INFO: Startup cleanup completed: cleaned 3 stale sync records
No Stale Records¶
INFO: Running startup cleanup of stale sync progress records...
INFO: Startup cleanup completed: no stale sync records found
Disabled Cleanup¶
INFO: Startup cleanup disabled by configuration
Failed Cleanup (Non-Fatal)¶
INFO: Running startup cleanup of stale sync progress records...

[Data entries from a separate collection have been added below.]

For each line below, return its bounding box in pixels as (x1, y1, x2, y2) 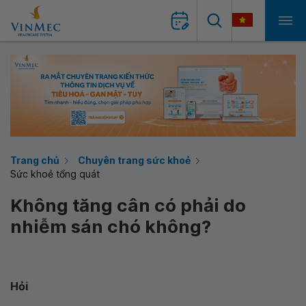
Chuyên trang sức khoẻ (78, 154, 191, 166)
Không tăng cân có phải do (10, 195, 246, 216)
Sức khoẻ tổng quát (10, 168, 100, 180)
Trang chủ (10, 154, 59, 166)
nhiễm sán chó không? (10, 216, 211, 237)
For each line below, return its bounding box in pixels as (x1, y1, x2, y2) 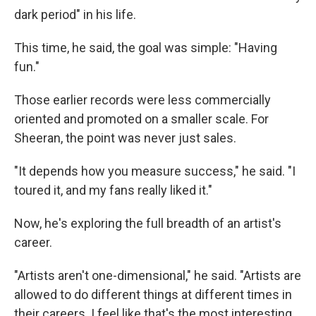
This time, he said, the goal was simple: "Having (14, 39, 277, 55)
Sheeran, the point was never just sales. (14, 130, 236, 145)
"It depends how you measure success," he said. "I (14, 163, 296, 178)
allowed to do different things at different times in (14, 286, 292, 302)
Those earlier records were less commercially (14, 92, 271, 107)
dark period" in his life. (14, 6, 136, 22)
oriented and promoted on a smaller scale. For (14, 111, 269, 126)
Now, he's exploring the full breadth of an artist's (14, 215, 281, 231)
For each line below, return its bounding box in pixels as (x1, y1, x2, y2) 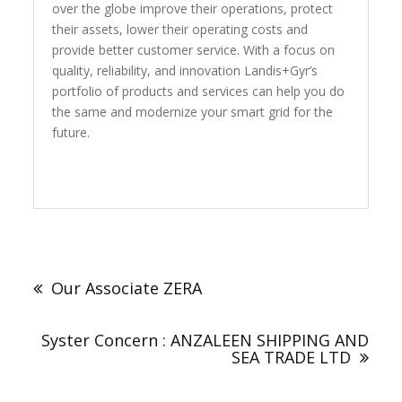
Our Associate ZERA (51, 276, 203, 299)
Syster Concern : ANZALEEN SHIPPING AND (40, 328, 369, 351)
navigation (32, 263, 136, 288)
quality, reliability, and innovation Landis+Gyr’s (52, 61, 319, 79)
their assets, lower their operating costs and (52, 20, 309, 38)
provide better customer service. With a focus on (52, 40, 336, 58)
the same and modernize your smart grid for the (52, 102, 334, 120)
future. (52, 123, 91, 141)
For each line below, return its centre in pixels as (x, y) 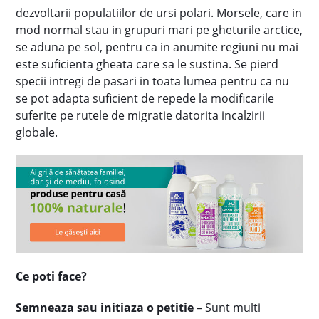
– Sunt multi (228, 308)
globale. (37, 132)
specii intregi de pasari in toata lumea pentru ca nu (153, 81)
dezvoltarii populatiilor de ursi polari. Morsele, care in (159, 13)
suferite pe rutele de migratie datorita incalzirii (141, 115)
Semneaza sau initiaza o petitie (105, 308)
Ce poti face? (52, 277)
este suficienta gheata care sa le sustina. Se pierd (147, 64)

ERROR: Startup cleanup failed (continuing anyway): Database connection timeout
Operational Benefits¶
Deployment Recovery¶
- Problem: After deployments, some tasks may be killed mid-execution
- Solution: Startup cleanup marks them as failed, allowing retries
Instance Restart Recovery¶
- Problem: Cloud Run instances restart, leaving orphaned in-progress records
- Solution: Next instance startup cleans up previous instance's stale tasks
Database Consistency¶
- Problem: Stuck "in_progress" records prevent new syncs and cause confusion
- Solution: Clean slate on every startup ensures consistent state
Monitoring & Alerting¶
- Benefit: Clear distinction between active tasks and failed tasks
- Metrics: Startup cleanup stats help identify infrastructure issues
Safety Features¶
Non-Blocking Startup¶
- Cleanup failures don't prevent app startup
- Errors are logged but application continues normally
- Essential for production reliability
Conservative Thresholds¶
- Default 30-minute age threshold prevents premature cleanup
- Configurable thresholds allow environment-specific tuning
- Multiple detection methods reduce false positives
Comprehensive Audit Trail¶
- All cleanup actions are fully logged
- Original worker information preserved
- Detailed timing and reason metadata
- Enables post-mortem analysis
Troubleshooting¶
High Cleanup Counts¶
If startup cleanup consistently finds many stale records: - Check: Worker instance stability - Consider: Reducing task complexity or increasing timeouts - Monitor: Worker memory and CPU usage
Cleanup Failures¶
If startup cleanup fails: - Check: Database connectivity - Verify: Firestore permissions - Monitor: Application startup logs
False Positives¶
If healthy tasks are being cleaned up:
- Increase: startup_cleanup_stale_threshold_minutes
- Check: Task heartbeat frequency
- Verify: System clock synchronization
Related Components¶
- Runtime Cleanup: Scheduled cleanup during normal operation
- API Endpoints: Manual cleanup via
/api/v1/sync-progress/cleanup - Standalone Script:
src/bin/cleanup_stale_syncs.pyfor cron jobs - Internal Endpoint:
/internal/email/cleanup-stale-syncsfor Cloud Scheduler
Robust SyncProgress Handling (June 2025)¶
The transaction sync system now mirrors the email system's robust SyncProgress handling: - SyncProgress is updated at every stage (pending, in_progress, completed, failed), with detailed context and error information. - Failed syncs are automatically reset to 'pending' for retry, ensuring reliability and idempotency. - All orchestrator and worker code now uses the same update pattern as the email system, with structured logging and error handling. - Tests have been updated to assert on sync progress updates, ensuring regression safety and business-driven coverage. - This closes the gap with the email system for progress tracking, error recovery, and user experience. - All relevant code and tests now pass, confirming the system is robust and production-ready.